__Directions__
Copy each line of the records below that has "code" in it.

__Supplied records__

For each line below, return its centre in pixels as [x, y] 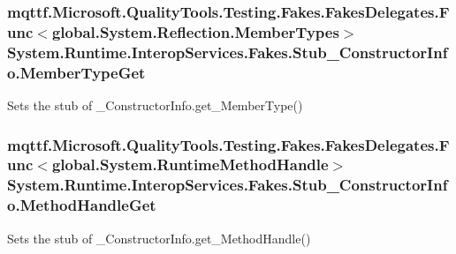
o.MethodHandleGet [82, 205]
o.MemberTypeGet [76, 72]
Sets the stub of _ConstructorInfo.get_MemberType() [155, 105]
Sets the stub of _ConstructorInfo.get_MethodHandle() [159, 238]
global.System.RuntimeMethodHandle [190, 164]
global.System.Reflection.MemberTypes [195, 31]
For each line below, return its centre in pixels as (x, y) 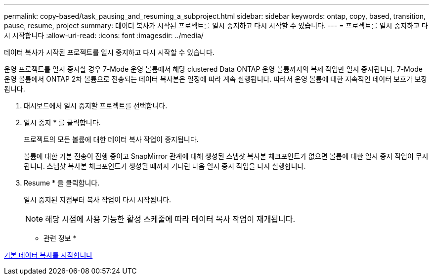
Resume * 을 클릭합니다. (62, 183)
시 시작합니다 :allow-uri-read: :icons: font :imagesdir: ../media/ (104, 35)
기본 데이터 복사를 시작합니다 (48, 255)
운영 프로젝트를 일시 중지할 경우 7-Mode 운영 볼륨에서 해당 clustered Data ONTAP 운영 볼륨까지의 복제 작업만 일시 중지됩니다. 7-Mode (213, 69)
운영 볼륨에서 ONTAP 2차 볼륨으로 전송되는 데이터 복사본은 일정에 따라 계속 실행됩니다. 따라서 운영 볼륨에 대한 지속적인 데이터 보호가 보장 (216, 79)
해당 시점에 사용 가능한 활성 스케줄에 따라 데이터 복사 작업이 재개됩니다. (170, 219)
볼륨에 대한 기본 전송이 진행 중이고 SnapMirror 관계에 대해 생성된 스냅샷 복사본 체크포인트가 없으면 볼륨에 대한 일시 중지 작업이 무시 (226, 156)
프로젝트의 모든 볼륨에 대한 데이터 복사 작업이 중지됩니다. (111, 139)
* * *
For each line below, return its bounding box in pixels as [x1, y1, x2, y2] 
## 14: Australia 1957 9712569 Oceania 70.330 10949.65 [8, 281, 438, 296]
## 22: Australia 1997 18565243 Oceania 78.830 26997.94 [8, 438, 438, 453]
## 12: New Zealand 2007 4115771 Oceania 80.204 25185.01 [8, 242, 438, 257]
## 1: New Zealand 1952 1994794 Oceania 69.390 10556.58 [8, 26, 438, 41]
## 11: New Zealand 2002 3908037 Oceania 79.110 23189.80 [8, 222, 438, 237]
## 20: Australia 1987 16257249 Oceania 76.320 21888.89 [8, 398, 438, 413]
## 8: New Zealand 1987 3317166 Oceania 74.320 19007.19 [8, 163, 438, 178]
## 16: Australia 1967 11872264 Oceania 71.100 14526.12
--
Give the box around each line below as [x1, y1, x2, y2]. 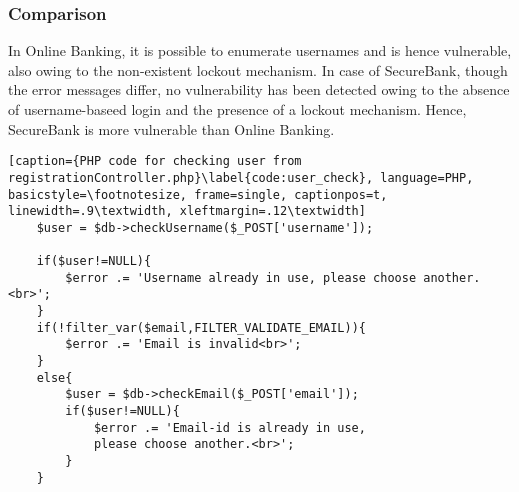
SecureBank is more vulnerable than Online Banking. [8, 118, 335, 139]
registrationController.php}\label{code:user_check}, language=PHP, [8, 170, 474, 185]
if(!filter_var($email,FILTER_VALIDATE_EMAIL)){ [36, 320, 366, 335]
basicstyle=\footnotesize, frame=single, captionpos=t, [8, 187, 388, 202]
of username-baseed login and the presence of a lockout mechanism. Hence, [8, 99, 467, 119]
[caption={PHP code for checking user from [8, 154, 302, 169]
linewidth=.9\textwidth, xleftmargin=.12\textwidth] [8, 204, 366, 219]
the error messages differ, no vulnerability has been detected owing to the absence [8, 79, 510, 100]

__Solution to this problem__
registrationController.php}\label{code:user_check}, language=PHP, [8, 170, 474, 185]
[caption={PHP code for checking user from [8, 154, 302, 169]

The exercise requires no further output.